What to produce
Filter the lines below, copying only those with the string "называется".

Extracted entries
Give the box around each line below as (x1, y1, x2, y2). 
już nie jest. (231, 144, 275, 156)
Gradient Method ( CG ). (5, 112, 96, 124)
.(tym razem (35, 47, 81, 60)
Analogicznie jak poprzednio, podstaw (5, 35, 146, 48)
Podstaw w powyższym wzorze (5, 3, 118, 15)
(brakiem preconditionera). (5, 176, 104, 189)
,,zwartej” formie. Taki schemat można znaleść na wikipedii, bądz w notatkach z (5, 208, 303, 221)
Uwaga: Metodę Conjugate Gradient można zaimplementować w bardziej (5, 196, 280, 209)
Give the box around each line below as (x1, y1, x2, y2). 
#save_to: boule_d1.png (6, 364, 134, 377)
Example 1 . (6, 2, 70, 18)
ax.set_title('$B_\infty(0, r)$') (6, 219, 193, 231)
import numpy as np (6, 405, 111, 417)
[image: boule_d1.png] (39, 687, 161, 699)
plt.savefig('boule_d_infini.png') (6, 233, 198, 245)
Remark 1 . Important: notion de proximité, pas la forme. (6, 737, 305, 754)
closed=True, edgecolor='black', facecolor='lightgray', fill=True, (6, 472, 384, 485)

...

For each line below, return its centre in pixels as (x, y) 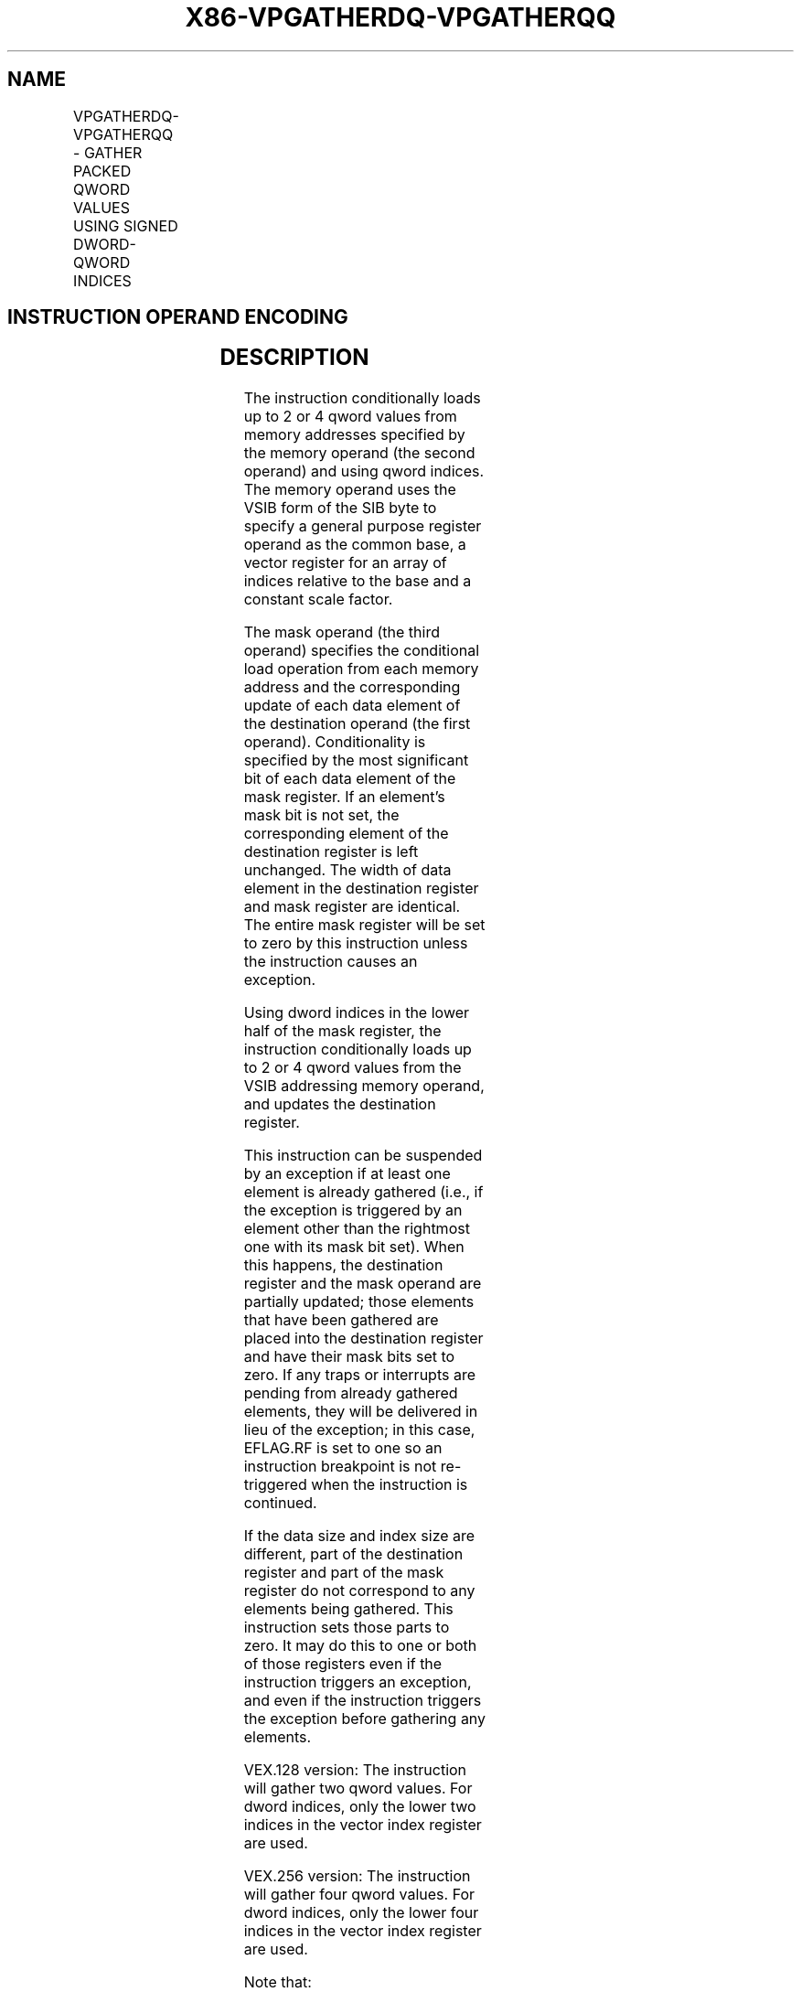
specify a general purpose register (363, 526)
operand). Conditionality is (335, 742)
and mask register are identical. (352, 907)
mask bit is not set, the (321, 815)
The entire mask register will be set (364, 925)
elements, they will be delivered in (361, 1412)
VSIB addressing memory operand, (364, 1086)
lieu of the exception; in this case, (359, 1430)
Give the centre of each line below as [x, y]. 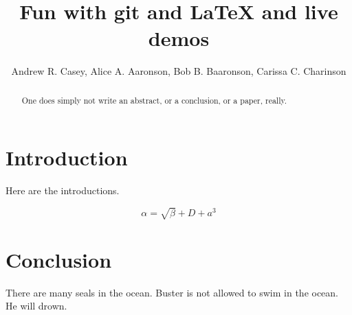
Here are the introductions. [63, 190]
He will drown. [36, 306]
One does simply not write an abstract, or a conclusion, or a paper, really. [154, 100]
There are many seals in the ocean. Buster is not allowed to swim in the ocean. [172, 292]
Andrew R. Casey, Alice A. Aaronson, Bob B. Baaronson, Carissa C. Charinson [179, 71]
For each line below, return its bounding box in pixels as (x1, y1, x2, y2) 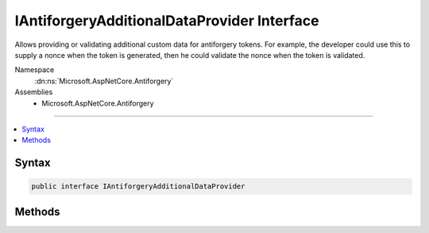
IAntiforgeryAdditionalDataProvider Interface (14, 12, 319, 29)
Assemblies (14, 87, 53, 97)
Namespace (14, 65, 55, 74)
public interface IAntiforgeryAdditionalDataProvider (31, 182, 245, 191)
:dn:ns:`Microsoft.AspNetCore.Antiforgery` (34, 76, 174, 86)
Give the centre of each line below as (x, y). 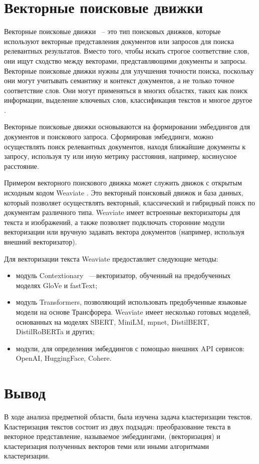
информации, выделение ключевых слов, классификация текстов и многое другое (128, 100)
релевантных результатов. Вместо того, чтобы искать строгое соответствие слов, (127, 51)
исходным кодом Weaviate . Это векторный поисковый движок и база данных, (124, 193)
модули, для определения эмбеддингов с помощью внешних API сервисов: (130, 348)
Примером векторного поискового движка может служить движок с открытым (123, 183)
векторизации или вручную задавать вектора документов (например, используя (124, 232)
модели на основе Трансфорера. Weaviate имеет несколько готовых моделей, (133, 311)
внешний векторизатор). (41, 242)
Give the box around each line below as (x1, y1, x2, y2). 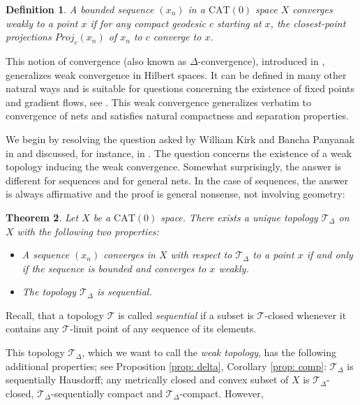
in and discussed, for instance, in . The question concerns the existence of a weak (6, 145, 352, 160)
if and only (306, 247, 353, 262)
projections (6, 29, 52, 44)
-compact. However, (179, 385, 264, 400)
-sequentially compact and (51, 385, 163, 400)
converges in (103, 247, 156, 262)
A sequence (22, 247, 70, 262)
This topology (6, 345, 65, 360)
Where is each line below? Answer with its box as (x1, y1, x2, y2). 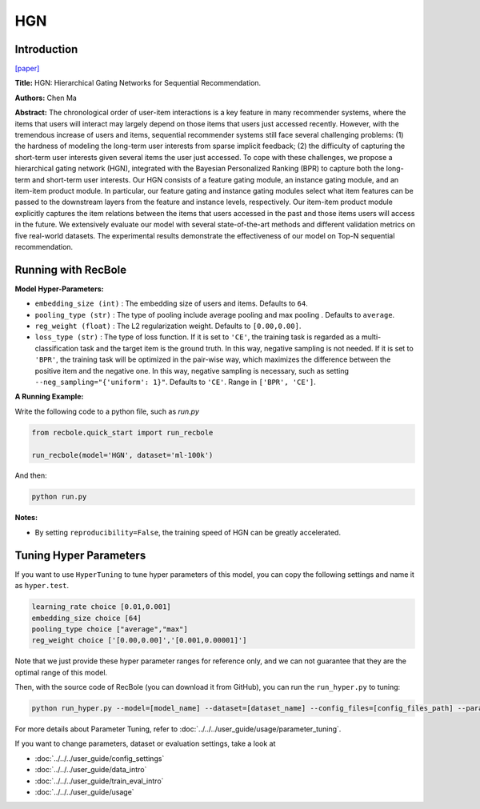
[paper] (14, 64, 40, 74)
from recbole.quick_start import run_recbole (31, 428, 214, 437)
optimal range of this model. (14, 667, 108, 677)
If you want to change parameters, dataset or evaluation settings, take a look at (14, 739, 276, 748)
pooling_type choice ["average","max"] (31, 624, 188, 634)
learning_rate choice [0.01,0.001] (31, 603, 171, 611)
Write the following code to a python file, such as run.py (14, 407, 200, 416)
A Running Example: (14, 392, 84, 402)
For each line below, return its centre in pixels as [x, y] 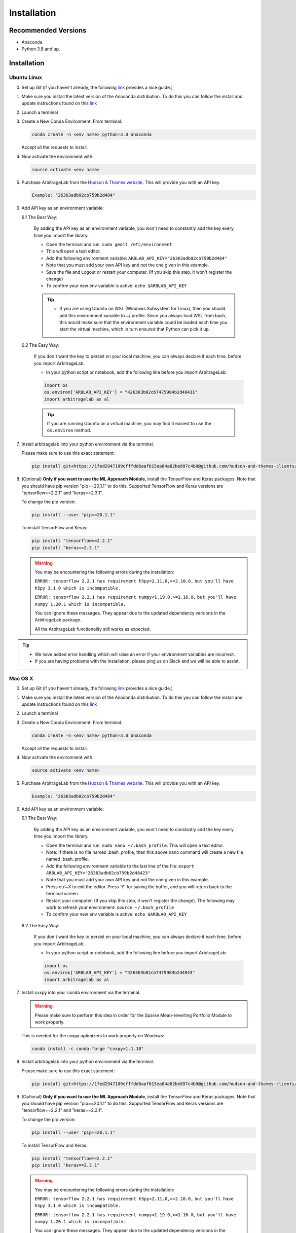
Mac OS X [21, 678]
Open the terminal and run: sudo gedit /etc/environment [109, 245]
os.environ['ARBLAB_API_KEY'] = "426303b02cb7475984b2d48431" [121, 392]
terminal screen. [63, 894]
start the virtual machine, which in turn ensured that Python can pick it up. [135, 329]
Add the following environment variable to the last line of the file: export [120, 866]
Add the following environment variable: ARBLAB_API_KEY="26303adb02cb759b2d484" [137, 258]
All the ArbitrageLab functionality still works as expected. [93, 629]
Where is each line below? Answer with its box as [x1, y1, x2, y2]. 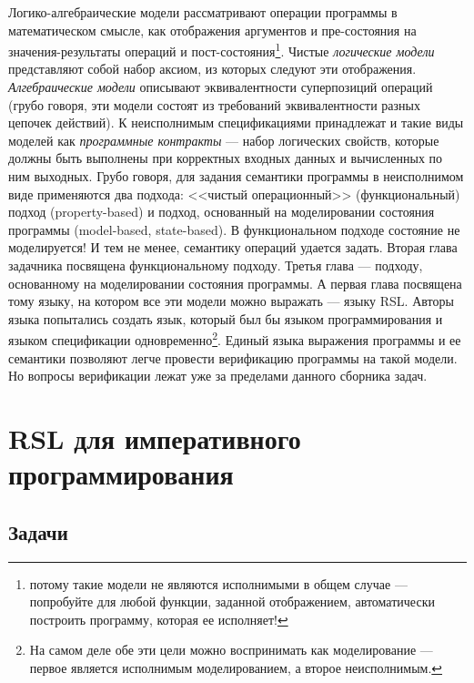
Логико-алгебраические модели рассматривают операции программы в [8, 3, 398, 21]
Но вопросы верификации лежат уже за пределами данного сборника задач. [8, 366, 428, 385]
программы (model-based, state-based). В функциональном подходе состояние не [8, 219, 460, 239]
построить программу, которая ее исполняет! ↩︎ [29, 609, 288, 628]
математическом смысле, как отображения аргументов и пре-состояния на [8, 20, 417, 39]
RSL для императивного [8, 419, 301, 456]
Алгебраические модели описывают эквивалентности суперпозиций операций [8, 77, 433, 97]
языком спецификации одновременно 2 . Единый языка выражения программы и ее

--

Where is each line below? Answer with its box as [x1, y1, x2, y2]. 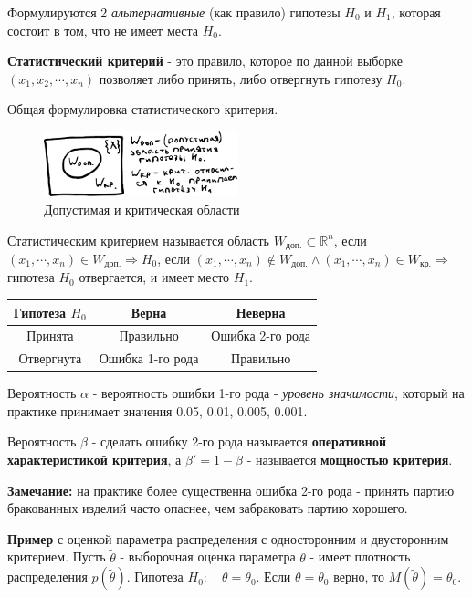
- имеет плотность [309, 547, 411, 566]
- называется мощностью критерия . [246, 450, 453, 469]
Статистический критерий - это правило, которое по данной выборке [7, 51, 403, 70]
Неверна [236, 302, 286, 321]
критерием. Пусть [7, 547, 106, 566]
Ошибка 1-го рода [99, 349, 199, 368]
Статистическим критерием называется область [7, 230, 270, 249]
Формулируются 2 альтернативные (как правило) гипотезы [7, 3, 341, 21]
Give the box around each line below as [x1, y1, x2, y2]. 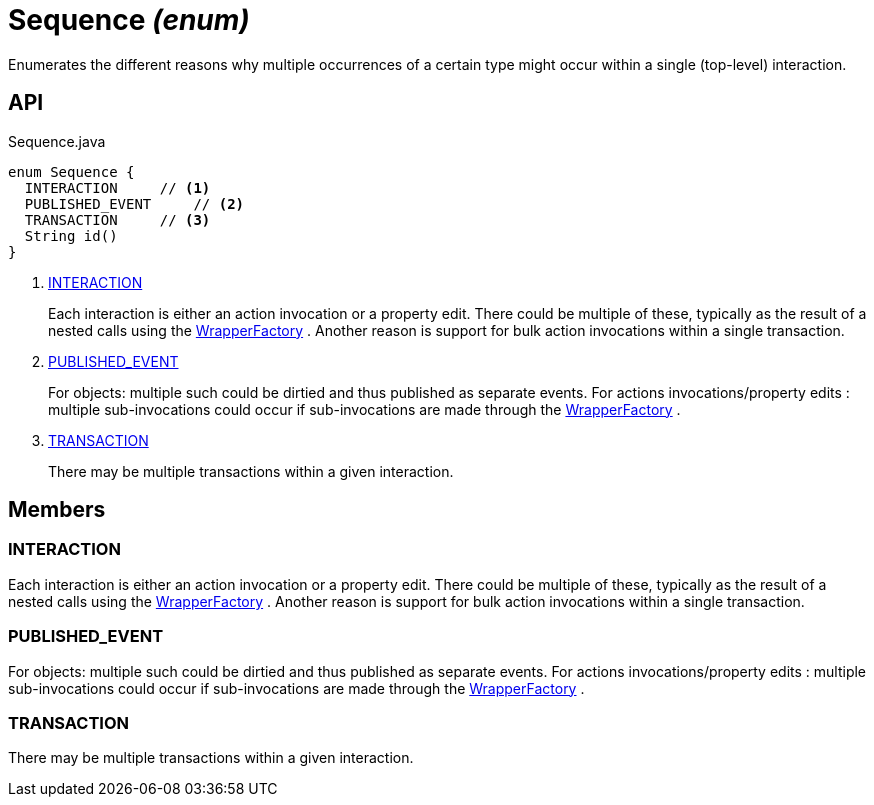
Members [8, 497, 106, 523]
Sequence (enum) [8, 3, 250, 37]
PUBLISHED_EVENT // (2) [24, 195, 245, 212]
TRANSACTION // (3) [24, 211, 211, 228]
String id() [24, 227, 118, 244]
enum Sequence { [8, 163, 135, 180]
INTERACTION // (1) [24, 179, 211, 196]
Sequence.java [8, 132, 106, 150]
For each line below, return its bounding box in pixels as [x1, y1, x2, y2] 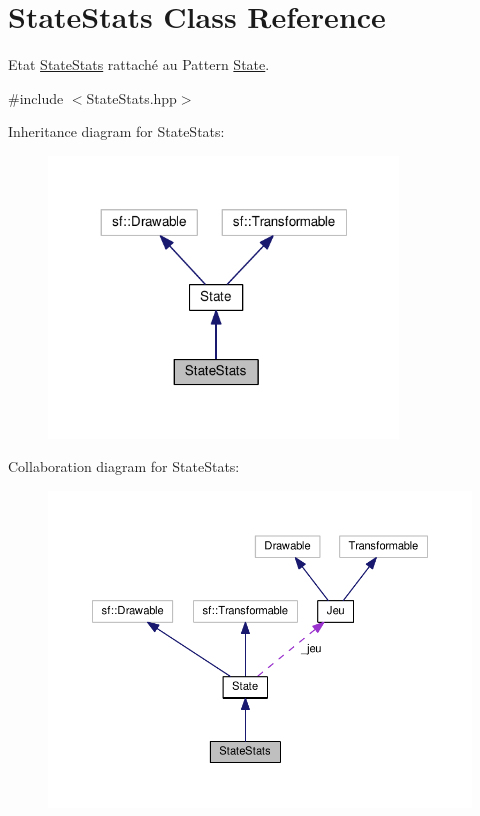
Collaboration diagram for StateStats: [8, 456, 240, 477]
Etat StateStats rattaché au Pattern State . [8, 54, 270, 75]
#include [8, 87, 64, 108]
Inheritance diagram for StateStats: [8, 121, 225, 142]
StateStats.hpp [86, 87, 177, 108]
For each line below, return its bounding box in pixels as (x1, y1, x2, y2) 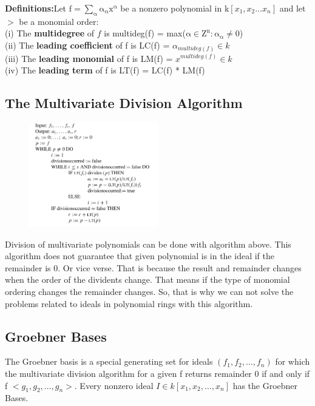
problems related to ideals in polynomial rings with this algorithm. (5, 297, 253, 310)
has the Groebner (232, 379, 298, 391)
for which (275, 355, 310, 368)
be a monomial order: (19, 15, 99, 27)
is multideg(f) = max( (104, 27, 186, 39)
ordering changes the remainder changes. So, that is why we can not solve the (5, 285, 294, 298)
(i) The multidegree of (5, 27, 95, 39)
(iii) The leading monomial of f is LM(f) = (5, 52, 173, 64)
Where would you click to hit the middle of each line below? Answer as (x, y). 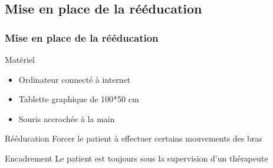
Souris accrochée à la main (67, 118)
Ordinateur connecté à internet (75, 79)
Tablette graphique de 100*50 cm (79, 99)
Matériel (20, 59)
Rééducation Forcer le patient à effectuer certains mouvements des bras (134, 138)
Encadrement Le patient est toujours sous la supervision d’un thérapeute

Task result
- называется мощностью критерия . [246, 450, 453, 469]
Статистическим критерием называется область [7, 230, 270, 249]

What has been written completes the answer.